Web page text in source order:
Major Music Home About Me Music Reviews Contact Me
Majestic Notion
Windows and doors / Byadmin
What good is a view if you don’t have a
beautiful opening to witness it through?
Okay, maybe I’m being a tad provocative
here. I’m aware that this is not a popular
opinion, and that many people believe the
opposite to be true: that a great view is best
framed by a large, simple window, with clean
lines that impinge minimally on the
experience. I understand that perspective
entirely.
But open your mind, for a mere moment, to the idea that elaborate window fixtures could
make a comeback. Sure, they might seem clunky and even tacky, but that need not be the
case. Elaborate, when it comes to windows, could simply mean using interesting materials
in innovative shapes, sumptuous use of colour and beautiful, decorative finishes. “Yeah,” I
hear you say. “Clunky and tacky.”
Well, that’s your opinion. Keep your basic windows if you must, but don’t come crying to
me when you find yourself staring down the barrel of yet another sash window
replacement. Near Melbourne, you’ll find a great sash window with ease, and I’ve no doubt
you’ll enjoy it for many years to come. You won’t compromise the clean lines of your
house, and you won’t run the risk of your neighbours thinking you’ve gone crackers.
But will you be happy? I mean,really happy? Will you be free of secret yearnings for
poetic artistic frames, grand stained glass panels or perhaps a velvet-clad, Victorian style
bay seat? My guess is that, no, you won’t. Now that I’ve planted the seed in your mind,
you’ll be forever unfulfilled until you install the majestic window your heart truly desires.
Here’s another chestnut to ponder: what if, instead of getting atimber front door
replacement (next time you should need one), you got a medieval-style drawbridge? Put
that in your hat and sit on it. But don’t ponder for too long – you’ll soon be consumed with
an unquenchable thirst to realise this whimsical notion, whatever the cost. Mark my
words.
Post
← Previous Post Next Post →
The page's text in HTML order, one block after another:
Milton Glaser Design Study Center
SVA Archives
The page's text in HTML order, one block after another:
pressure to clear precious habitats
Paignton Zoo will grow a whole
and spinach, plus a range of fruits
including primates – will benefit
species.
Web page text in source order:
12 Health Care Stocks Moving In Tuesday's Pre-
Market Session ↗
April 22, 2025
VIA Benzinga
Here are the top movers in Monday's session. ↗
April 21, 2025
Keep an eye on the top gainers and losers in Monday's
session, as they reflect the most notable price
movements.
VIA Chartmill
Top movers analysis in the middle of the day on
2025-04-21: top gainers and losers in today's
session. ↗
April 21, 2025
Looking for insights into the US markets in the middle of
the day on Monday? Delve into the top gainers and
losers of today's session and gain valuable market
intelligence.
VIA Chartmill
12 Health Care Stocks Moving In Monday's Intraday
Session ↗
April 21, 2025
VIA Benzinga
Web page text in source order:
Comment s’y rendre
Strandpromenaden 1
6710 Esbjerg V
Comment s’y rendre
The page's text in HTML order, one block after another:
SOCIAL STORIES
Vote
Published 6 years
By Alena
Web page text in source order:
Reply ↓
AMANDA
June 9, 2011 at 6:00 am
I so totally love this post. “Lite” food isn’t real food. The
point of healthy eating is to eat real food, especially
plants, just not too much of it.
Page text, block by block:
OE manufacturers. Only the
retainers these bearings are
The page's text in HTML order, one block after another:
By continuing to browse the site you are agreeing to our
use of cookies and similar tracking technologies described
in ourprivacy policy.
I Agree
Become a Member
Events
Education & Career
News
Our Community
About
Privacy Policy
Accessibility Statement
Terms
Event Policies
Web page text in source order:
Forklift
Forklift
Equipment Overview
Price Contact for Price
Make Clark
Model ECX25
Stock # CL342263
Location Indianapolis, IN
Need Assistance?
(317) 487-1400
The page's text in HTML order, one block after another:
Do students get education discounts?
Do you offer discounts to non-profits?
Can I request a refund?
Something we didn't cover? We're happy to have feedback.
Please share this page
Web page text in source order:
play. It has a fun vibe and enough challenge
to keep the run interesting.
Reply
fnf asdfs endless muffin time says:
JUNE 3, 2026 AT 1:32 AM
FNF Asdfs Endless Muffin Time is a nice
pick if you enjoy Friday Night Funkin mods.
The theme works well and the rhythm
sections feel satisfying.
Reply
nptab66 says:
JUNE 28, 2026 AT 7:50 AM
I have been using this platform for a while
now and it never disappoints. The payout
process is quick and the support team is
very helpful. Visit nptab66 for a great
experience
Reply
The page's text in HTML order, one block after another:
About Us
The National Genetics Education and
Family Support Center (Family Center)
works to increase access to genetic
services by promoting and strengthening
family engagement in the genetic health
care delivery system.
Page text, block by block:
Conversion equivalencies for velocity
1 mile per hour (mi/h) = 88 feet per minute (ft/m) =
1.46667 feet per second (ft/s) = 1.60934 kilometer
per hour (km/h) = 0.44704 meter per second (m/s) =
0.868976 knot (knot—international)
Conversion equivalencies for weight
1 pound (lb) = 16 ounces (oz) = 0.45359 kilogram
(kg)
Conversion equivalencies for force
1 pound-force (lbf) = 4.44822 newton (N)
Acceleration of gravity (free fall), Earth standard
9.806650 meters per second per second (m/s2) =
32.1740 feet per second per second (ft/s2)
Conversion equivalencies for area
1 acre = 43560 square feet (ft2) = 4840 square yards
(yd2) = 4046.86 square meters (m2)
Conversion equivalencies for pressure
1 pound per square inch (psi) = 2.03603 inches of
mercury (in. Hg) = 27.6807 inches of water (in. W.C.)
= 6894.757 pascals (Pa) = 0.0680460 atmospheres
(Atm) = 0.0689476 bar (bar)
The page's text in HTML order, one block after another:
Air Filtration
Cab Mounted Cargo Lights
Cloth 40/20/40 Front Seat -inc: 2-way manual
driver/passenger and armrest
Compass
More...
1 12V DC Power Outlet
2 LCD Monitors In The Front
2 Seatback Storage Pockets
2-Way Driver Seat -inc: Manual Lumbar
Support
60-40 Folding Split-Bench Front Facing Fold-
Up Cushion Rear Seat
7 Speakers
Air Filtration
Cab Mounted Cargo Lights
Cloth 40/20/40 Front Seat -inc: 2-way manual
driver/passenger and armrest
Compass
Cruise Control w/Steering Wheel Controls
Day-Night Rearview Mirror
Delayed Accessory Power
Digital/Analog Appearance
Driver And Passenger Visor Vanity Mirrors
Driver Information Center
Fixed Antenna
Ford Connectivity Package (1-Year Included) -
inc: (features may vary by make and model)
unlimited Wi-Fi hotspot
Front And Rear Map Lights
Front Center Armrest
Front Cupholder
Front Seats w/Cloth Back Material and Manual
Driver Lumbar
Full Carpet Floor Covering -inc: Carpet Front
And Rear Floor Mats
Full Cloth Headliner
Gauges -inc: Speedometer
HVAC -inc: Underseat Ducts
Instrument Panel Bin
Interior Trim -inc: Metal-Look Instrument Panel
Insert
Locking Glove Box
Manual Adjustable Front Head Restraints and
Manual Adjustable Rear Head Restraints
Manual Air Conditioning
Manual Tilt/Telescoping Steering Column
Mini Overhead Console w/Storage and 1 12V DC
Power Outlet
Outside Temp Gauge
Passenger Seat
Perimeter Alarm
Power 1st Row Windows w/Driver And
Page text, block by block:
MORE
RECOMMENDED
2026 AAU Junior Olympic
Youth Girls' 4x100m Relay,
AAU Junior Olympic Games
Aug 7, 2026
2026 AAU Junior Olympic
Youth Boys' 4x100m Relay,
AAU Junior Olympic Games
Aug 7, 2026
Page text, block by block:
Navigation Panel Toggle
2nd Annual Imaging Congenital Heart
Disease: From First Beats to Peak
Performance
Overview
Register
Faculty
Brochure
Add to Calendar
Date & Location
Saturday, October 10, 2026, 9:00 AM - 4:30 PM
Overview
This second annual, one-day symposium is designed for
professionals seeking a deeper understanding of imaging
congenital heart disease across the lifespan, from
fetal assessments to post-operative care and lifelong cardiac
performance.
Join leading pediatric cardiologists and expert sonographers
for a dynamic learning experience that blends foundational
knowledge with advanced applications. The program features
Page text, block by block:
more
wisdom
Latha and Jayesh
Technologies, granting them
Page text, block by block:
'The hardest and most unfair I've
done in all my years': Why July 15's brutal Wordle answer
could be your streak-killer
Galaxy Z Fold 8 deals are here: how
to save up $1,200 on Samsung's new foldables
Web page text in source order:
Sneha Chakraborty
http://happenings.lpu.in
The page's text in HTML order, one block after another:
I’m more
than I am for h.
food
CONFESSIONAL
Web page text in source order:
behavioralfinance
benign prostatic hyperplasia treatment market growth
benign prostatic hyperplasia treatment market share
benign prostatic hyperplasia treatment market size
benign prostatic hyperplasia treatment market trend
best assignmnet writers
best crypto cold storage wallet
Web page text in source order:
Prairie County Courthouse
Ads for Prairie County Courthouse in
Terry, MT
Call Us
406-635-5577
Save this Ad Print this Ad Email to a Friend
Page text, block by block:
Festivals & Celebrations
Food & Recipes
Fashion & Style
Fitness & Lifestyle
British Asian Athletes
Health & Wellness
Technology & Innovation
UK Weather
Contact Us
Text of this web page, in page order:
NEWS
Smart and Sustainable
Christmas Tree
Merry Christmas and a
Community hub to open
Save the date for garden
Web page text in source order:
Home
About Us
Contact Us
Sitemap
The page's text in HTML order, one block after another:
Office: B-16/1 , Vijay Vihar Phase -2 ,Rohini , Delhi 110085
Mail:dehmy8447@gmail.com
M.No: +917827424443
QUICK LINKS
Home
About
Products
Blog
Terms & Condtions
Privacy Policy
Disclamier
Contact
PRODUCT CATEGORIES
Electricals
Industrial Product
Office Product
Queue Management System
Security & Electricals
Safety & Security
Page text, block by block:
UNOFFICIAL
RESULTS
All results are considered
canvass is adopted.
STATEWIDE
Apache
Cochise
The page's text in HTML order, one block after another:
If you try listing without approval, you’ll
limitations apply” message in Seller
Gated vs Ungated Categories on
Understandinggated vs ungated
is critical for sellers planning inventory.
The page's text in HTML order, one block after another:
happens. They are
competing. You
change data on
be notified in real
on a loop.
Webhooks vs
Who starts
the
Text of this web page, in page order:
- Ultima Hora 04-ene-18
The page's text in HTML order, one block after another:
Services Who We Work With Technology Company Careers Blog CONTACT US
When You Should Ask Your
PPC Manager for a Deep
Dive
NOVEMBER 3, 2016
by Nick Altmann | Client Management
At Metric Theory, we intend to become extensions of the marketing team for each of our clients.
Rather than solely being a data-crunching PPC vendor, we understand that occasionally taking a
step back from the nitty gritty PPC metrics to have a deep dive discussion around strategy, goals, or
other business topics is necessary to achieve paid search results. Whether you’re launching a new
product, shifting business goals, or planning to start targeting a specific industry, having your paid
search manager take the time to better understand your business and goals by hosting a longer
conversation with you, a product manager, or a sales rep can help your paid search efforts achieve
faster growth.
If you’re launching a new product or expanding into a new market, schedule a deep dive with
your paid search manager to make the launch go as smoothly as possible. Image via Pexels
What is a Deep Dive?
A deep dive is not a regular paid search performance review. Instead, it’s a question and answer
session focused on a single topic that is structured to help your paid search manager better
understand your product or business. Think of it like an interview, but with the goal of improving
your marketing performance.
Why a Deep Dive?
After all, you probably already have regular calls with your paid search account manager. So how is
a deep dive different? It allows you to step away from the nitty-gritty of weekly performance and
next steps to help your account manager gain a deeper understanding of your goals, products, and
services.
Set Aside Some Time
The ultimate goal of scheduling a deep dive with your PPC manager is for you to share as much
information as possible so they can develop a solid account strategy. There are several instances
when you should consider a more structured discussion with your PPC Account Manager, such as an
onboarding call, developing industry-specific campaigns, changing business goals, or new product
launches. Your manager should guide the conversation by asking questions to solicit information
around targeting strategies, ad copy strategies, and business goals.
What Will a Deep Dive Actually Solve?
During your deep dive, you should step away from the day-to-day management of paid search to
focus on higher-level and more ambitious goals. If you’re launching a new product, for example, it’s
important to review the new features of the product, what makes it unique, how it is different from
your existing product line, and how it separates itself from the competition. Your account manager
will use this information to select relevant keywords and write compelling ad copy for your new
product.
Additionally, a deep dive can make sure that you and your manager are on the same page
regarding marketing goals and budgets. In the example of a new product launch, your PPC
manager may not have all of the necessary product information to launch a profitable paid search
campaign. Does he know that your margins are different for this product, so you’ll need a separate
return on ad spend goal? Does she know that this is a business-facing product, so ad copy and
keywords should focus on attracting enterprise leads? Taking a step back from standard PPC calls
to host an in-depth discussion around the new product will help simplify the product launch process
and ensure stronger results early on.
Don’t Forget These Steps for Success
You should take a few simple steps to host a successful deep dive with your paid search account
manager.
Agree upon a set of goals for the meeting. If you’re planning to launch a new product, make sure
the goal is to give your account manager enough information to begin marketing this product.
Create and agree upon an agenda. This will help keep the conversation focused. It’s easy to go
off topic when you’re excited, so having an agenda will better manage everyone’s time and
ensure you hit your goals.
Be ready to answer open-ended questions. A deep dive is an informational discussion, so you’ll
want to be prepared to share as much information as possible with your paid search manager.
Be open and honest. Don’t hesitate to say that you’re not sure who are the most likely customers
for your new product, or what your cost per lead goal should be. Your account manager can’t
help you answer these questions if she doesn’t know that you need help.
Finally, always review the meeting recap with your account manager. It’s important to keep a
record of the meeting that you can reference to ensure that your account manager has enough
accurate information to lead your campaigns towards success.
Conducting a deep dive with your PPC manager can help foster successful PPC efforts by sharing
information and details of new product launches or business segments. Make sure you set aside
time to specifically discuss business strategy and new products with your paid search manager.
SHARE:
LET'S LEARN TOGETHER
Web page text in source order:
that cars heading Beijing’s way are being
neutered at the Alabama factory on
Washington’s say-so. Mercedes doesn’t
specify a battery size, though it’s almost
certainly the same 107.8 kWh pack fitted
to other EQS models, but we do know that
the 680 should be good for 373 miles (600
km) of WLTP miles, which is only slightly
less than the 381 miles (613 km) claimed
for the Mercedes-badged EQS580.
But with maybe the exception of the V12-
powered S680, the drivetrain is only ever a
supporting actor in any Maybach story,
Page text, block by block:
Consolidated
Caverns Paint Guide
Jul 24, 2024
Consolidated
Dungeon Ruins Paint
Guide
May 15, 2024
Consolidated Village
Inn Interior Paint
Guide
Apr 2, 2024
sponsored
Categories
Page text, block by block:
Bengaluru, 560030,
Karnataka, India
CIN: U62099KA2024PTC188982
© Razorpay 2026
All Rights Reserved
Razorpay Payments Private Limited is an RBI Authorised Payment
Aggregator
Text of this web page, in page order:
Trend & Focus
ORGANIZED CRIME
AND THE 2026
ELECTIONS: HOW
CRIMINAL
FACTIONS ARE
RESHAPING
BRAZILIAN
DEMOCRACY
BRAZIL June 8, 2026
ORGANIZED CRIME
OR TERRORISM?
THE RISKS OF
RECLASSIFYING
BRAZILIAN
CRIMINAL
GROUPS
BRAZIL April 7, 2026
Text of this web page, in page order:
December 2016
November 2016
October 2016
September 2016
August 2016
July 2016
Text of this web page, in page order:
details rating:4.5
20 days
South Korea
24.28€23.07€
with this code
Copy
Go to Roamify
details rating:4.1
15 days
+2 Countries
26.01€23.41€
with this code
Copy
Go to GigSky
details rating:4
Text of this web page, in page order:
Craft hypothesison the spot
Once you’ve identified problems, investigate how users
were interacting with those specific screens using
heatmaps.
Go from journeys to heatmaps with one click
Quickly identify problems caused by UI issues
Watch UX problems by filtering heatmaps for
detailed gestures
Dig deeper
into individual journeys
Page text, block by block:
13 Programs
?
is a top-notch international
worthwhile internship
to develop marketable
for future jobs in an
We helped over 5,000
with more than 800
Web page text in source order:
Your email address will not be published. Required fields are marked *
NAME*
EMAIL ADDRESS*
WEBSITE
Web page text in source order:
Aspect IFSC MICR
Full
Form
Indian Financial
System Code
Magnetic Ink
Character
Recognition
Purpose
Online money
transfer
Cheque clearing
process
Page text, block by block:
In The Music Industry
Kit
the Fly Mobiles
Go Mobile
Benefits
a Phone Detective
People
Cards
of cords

### Task directions
Lines after the one containing "bay seat? My" are not part of the task. Output the entries exactly from their first line through that one.

### Final answer
Web page text in source order:
Major Music Home About Me Music Reviews Contact Me
Majestic Notion
Windows and doors / Byadmin
What good is a view if you don’t have a
beautiful opening to witness it through?
Okay, maybe I’m being a tad provocative
here. I’m aware that this is not a popular
opinion, and that many people believe the
opposite to be true: that a great view is best
framed by a large, simple window, with clean
lines that impinge minimally on the
experience. I understand that perspective
entirely.
But open your mind, for a mere moment, to the idea that elaborate window fixtures could
make a comeback. Sure, they might seem clunky and even tacky, but that need not be the
case. Elaborate, when it comes to windows, could simply mean using interesting materials
in innovative shapes, sumptuous use of colour and beautiful, decorative finishes. “Yeah,” I
hear you say. “Clunky and tacky.”
Well, that’s your opinion. Keep your basic windows if you must, but don’t come crying to
me when you find yourself staring down the barrel of yet another sash window
replacement. Near Melbourne, you’ll find a great sash window with ease, and I’ve no doubt
you’ll enjoy it for many years to come. You won’t compromise the clean lines of your
house, and you won’t run the risk of your neighbours thinking you’ve gone crackers.
But will you be happy? I mean,really happy? Will you be free of secret yearnings for
poetic artistic frames, grand stained glass panels or perhaps a velvet-clad, Victorian style
bay seat? My guess is that, no, you won’t. Now that I’ve planted the seed in your mind,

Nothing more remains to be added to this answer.